Un caffè dopo il pasto fa calare il rischio diabete

Bere un caffè dopo il pasto innesca un processo metabolismo che ha come risultato la diminuzione dell’incidenza di diabete.

Questa l’ipotesi al vaglio di una ricerca INRAN, diretta dalla dottoressa Fausta Natella e presentata a “Caffè e Diabete”, conferenza stampa tenutasi a Milano.

La squadra della dottoressa Natella è partita dai risultati di analisi precedenti, che mostravano come un consumo, moderato ma costante, di caffè riducesse la frequenza di diabete
di tipo 2. Tuttavia, tali indagini non facevano luce sul meccanismo portatore del risultato.

Per colmare la lacuna, gli scienziati INRAN hanno lavorato su due binari di sperimentazione: i test bioinformatici e quelli in vitro. Prima, tramite simulazioni al computer (bio-informatica) si
è stimata la capacità dei composti fenolitici del caffè di inibire la digestione dei carboidrati. Ciò porta ad un rallentamento del glucosio assorbito ed un
attenuazione del picco glicemico post-pasto, momento alleato del diabete. In un secondo tempo, i risultati così ottenuti sono stati confermati da esami in vitro.

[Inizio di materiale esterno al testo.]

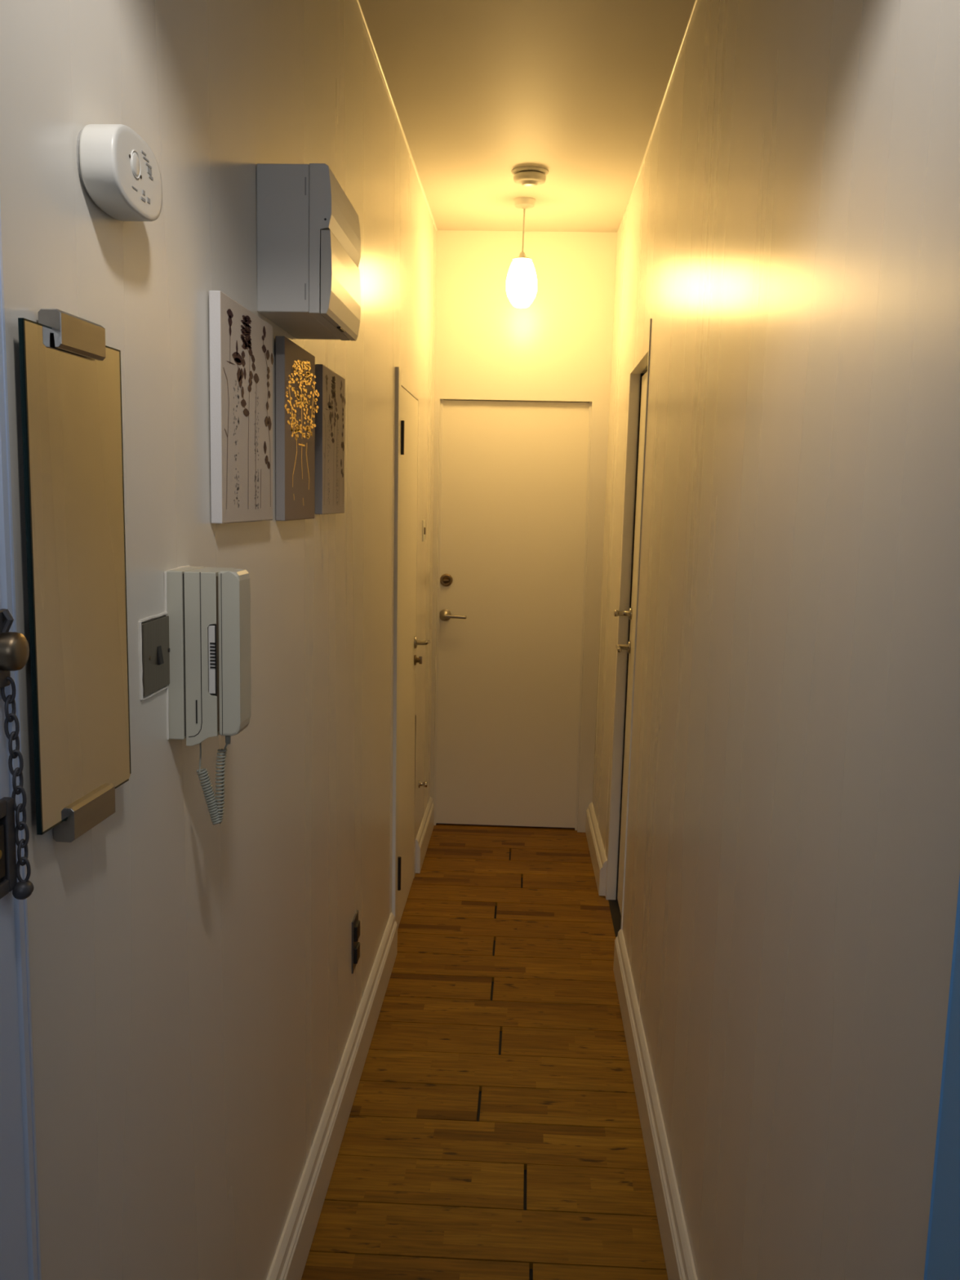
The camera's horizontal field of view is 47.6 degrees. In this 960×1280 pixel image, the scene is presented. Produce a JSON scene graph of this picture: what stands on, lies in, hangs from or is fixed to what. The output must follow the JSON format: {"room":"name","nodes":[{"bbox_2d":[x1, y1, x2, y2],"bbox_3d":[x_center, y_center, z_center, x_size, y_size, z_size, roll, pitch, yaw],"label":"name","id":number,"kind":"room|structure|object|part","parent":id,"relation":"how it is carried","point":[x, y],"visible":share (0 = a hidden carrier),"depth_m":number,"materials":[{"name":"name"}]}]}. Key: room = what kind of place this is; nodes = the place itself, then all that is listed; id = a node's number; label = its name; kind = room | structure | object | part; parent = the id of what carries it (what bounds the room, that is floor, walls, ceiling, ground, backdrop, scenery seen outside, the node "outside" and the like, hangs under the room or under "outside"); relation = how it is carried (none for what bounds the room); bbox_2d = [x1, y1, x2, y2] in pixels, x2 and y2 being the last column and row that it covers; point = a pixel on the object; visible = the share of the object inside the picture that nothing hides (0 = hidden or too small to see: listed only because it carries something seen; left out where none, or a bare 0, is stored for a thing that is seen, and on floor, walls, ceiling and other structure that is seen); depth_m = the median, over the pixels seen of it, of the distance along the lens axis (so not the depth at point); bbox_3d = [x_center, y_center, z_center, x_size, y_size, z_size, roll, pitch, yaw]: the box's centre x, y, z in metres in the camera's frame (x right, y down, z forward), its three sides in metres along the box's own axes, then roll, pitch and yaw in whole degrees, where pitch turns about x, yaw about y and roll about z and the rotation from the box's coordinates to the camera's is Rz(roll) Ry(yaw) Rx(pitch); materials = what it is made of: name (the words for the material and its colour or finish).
{"room":"apartment hallway","nodes":[
{"label":"apartment hallway","id":0,"kind":"room"},
{"bbox_2d":[0,0,436,1279],"bbox_3d":[-0.368,-0.214,3.015,0.145,2.700,4.185,2,7,2],"label":"wall","id":1,"kind":"structure","parent":0,"point":[196,996],"depth_m":1.51,"materials":[{"name":"paint"}]},
{"bbox_2d":[17,308,131,842],"bbox_3d":[-0.379,-0.057,1.032,0.021,0.483,0.197,2,7,5],"label":"wall mirror","id":2,"kind":"object","parent":1,"relation":"attached to","point":[71,380],"visible":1,"depth_m":1.01,"materials":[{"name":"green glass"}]},
{"bbox_2d":[76,124,162,221],"bbox_3d":[-0.362,-0.470,1.099,0.040,0.079,0.139,2,7,2],"label":"fire alarm","id":3,"kind":"object","parent":1,"relation":"attached to","point":[119,172],"visible":1,"depth_m":1.06,"materials":[{"name":"grey plastic"}]},
{"bbox_3d":[-0.379,-0.470,1.100,0.005,0.072,0.132,2,7,2],"label":"mounting plate","id":4,"kind":"part","parent":3,"relation":"part of","materials":[{"name":"grey plastic"}]},
{"bbox_2d":[137,612,169,701],"bbox_3d":[-0.380,0.017,1.285,0.009,0.094,0.111,2,7,2],"label":"light switch","id":5,"kind":"object","parent":1,"relation":"attached to","point":[153,634],"visible":1,"depth_m":1.27,"materials":[{"name":"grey metal"}]},
{"bbox_2d":[164,564,251,824],"bbox_3d":[-0.336,0.069,1.375,0.092,0.321,0.100,2,7,2],"label":"phone","id":6,"kind":"object","parent":1,"relation":"attached to","point":[208,609],"visible":1,"depth_m":1.32,"materials":[{"name":"beige plastic"}]},
{"bbox_3d":[-0.370,0.014,1.371,0.022,0.207,0.096,2,7,2],"label":"wall plate","id":7,"kind":"part","parent":6,"relation":"part of","materials":[{"name":"beige plastic"}]},
{"bbox_3d":[-0.333,0.172,1.363,0.043,0.120,0.017,2,7,2],"label":"coiled cord","id":8,"kind":"part","parent":6,"relation":"part of","materials":[{"name":"grey plastic"}]},
{"bbox_2d":[208,290,273,524],"bbox_3d":[-0.351,-0.332,1.621,0.016,0.310,0.301,2,7,2],"label":"canvas","id":9,"kind":"object","parent":1,"relation":"attached to","point":[241,342],"visible":1,"depth_m":1.56,"materials":[{"name":"white fabric"}]},
{"bbox_2d":[223,308,273,509],"bbox_3d":[-0.342,-0.337,1.625,0.001,0.283,0.291,2,7,2],"label":"print","id":10,"kind":"object","parent":9,"relation":"attached to","point":[248,358],"depth_m":1.61},
{"bbox_2d":[275,336,319,520],"bbox_3d":[-0.333,-0.378,2.001,0.016,0.310,0.307,2,7,2],"label":"canvas","id":11,"kind":"object","parent":1,"relation":"attached to","point":[295,392],"visible":1,"depth_m":1.93,"materials":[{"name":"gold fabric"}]},
{"bbox_2d":[292,443,309,503],"bbox_3d":[-0.328,-0.305,1.994,0.001,0.118,0.148,2,7,2],"label":"vase","id":12,"kind":"object","parent":11,"relation":"on","point":[296,443],"depth_m":1.99,"materials":[{"name":"clear glass"}]},
{"bbox_2d":[256,163,360,341],"bbox_3d":[-0.284,-0.646,1.851,0.120,0.228,0.298,2,7,2],"label":"electrical box","id":13,"kind":"object","parent":1,"relation":"attached to","point":[308,235],"visible":1,"depth_m":1.71,"materials":[{"name":"white plastic"}]},
{"bbox_2d":[314,364,345,514],"bbox_3d":[-0.318,-0.420,2.322,0.016,0.298,0.268,2,7,2],"label":"canvas","id":14,"kind":"object","parent":1,"relation":"attached to","point":[331,386],"visible":1,"depth_m":2.27,"materials":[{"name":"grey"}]},
{"bbox_2d":[324,374,345,505],"bbox_3d":[-0.310,-0.424,2.326,0.001,0.272,0.259,2,7,2],"label":"print","id":15,"kind":"object","parent":14,"relation":"attached to","point":[334,384],"depth_m":2.32},
{"bbox_2d":[266,912,397,1279],"bbox_3d":[-0.350,1.153,2.386,0.023,0.144,2.595,2,7,2],"label":"baseboard","id":16,"kind":"structure","parent":1,"relation":"attached to","point":[290,1259],"depth_m":2.49,"materials":[{"name":"paint"}]},
{"bbox_2d":[351,910,359,973],"bbox_3d":[-0.326,0.795,2.870,0.013,0.140,0.086,2,7,2],"label":"wall socket","id":17,"kind":"object","parent":1,"relation":"attached to","point":[355,922],"visible":1,"depth_m":2.85,"materials":[{"name":"black plastic"}]},
{"bbox_2d":[355,0,437,231],"bbox_3d":[-0.281,-1.539,2.768,0.006,0.006,4.050,2,7,2],"label":"trim","id":18,"kind":"structure","parent":1,"relation":"attached to","point":[357,2],"depth_m":3.21,"materials":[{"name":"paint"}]},
{"bbox_2d":[391,366,430,928],"bbox_3d":[-0.303,0.046,3.963,0.178,1.945,0.755,2,7,2],"label":"door","id":19,"kind":"structure","parent":1,"relation":"in","point":[406,642],"depth_m":3.90,"materials":[{"name":"paint"}]},
{"bbox_3d":[-0.313,0.089,3.623,0.092,1.945,0.068,2,7,2],"label":"architrave","id":20,"kind":"part","parent":19,"relation":"part of","materials":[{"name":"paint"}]},
{"bbox_3d":[-0.227,0.005,4.273,0.054,0.048,0.124,2,7,2],"label":"handle","id":21,"kind":"part","parent":19,"relation":"part of","materials":[{"name":"silver metal"}]},
{"bbox_2d":[417,780,427,787],"bbox_3d":[-0.238,0.600,4.528,0.037,0.032,0.032,2,7,2],"label":"door stop","id":22,"kind":"object","parent":1,"relation":"attached to","point":[424,784],"visible":1,"depth_m":4.52,"materials":[{"name":"silver metal"}]},
{"bbox_2d":[422,520,426,541],"bbox_3d":[-0.230,-0.451,4.482,0.011,0.086,0.086,2,7,2],"label":"light switch","id":23,"kind":"object","parent":1,"relation":"attached to","point":[424,528],"visible":1,"depth_m":4.47,"materials":[{"name":"white plastic"}]},
{"bbox_2d":[415,796,434,873],"bbox_3d":[-0.240,0.846,4.787,0.020,0.144,0.650,2,7,2],"label":"baseboard","id":24,"kind":"structure","parent":1,"relation":"attached to","point":[424,835],"depth_m":4.68,"materials":[{"name":"paint"}]},
{"bbox_2d":[301,823,668,1279],"bbox_3d":[0.071,1.168,3.120,1.060,0.050,4.205,2,7,2],"label":"floor","id":25,"kind":"structure","parent":0,"point":[493,1131],"depth_m":2.82,"materials":[{"name":"brown wood"}]},
{"bbox_2d":[430,230,617,832],"bbox_3d":[0.176,-0.456,4.990,1.140,2.700,0.120,2,7,2],"label":"wall","id":26,"kind":"structure","parent":0,"point":[557,348],"depth_m":4.82,"materials":[{"name":"paint"}]},
{"bbox_2d":[433,399,591,830],"bbox_3d":[0.140,-0.095,5.018,0.678,1.975,0.118,2,7,2],"label":"door","id":27,"kind":"structure","parent":26,"relation":"in","point":[514,476],"depth_m":5.01,"materials":[{"name":"paint"}]},
{"bbox_3d":[-0.125,-0.111,4.996,0.128,0.056,0.054,2,7,2],"label":"handle","id":28,"kind":"part","parent":27,"relation":"part of","materials":[{"name":"metal"}]},
{"bbox_2d":[359,0,694,232],"bbox_3d":[0.110,-1.560,2.743,1.140,0.060,4.340,2,7,2],"label":"ceiling","id":29,"kind":"structure","parent":0,"point":[482,91],"depth_m":3.17,"materials":[{"name":"paint"}]},
{"bbox_2d":[506,196,537,308],"bbox_3d":[0.168,-1.523,4.289,0.123,0.409,0.129,2,7,2],"label":"pendant lamp","id":30,"kind":"object","parent":29,"relation":"hanging from","point":[522,280],"visible":1,"depth_m":4.26,"materials":[{"name":"white glass"}]},
{"bbox_3d":[0.165,-1.408,4.303,0.123,0.178,0.129,2,7,2],"label":"lamp shade","id":31,"kind":"part","parent":30,"relation":"part of","materials":[{"name":"white glass"}]},
{"bbox_2d":[511,165,548,187],"bbox_3d":[0.178,-1.653,3.898,0.132,0.051,0.132,2,7,2],"label":"smoke detector","id":32,"kind":"object","parent":29,"relation":"attached to","point":[528,176],"visible":1,"depth_m":3.86,"materials":[{"name":"white plastic"}]},
{"bbox_2d":[591,0,959,1279],"bbox_3d":[0.536,-0.177,2.877,0.165,2.700,4.105,2,7,2],"label":"wall","id":33,"kind":"structure","parent":0,"point":[788,231],"depth_m":1.41,"materials":[{"name":"paint"}]},
{"bbox_2d":[585,802,607,895],"bbox_3d":[0.494,0.878,4.666,0.028,0.144,0.830,1,7,2],"label":"baseboard","id":34,"kind":"structure","parent":33,"relation":"attached to","point":[598,857],"depth_m":4.52,"materials":[{"name":"paint"}]},
{"bbox_2d":[605,318,651,937],"bbox_3d":[0.560,0.020,3.779,0.154,2.100,0.706,2,7,2],"label":"door","id":35,"kind":"structure","parent":33,"relation":"in","point":[624,644],"depth_m":4.04,"materials":[{"name":"paint"}]},
{"bbox_3d":[0.530,-0.099,4.035,0.066,0.044,0.044,2,7,2],"label":"lock knob","id":36,"kind":"part","parent":35,"relation":"part of","materials":[{"name":"silver metal"}]},
{"bbox_3d":[0.531,0.030,4.016,0.054,0.048,0.108,2,7,2],"label":"handle","id":37,"kind":"part","parent":35,"relation":"part of","materials":[{"name":"silver metal"}]},
{"bbox_2d":[613,928,697,1279],"bbox_3d":[0.394,1.181,2.295,0.023,0.144,2.595,2,7,2],"label":"baseboard","id":38,"kind":"structure","parent":33,"relation":"attached to","point":[679,1262],"depth_m":2.49,"materials":[{"name":"paint"}]},
{"bbox_2d":[628,0,697,201],"bbox_3d":[0.515,-1.517,2.734,0.006,0.006,4.050,2,7,2],"label":"trim","id":39,"kind":"structure","parent":33,"relation":"attached to","point":[695,1],"depth_m":3.04,"materials":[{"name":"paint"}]},
{"bbox_3d":[0.036,-0.049,0.820,2.600,2.950,0.160,2,7,2],"label":"wall","id":40,"kind":"structure","parent":0,"visible":0},
{"bbox_2d":[0,796,17,898],"bbox_3d":[-0.396,0.172,0.880,0.013,0.080,0.066,2,7,2],"label":"keep","id":41,"kind":"object","parent":40,"relation":"attached to","point":[8,878],"visible":1,"depth_m":0.90,"materials":[{"name":"black metal"}]},
{"bbox_2d":[0,608,29,688],"bbox_3d":[-0.384,0.007,0.889,0.023,0.065,0.032,2,7,2],"label":"anchor","id":42,"kind":"object","parent":40,"relation":"attached to","point":[14,646],"visible":1,"depth_m":0.88,"materials":[{"name":"brown metal"}]},
{"bbox_2d":[0,676,33,899],"bbox_3d":[-0.386,0.124,0.907,0.020,0.190,0.018,2,7,2],"label":"chain","id":43,"kind":"object","parent":42,"relation":"hanging from","point":[23,889],"visible":1,"depth_m":0.91,"materials":[{"name":"black metal"}]},
{"bbox_2d":[0,202,41,1279],"bbox_3d":[-0.464,0.257,0.902,0.141,2.300,0.130,2,7,2],"label":"door frame","id":44,"kind":"structure","parent":40,"relation":"attached to","point":[20,1233],"depth_m":0.93,"materials":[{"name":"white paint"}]},
{"bbox_2d":[924,875,959,1279],"bbox_3d":[0.434,0.290,0.796,0.144,2.300,0.145,2,7,2],"label":"door frame","id":45,"kind":"structure","parent":40,"relation":"attached to","point":[942,1262],"depth_m":0.86,"materials":[{"name":"blue paint"}]}
]}

Riassume così la capo ricercatrice: “Noi abbiamo ipotizzato che il caffè interferisca con il processo di digestione dei carboidrati e la nostra ipotesi e’ stata confermata dai
dati sperimentali, che, però sono stati ottenuti in vitro e vanno confermati da uno studio in vivo condotto sull’uomo. Se questo fosse il meccanismo con cui il caffè agisce
dovremmo consigliare di bere caffè subito dopo i pasti.. ma attenzione a non aumentare il numero di tazzine, e a non superare le 4-5 al giorno”.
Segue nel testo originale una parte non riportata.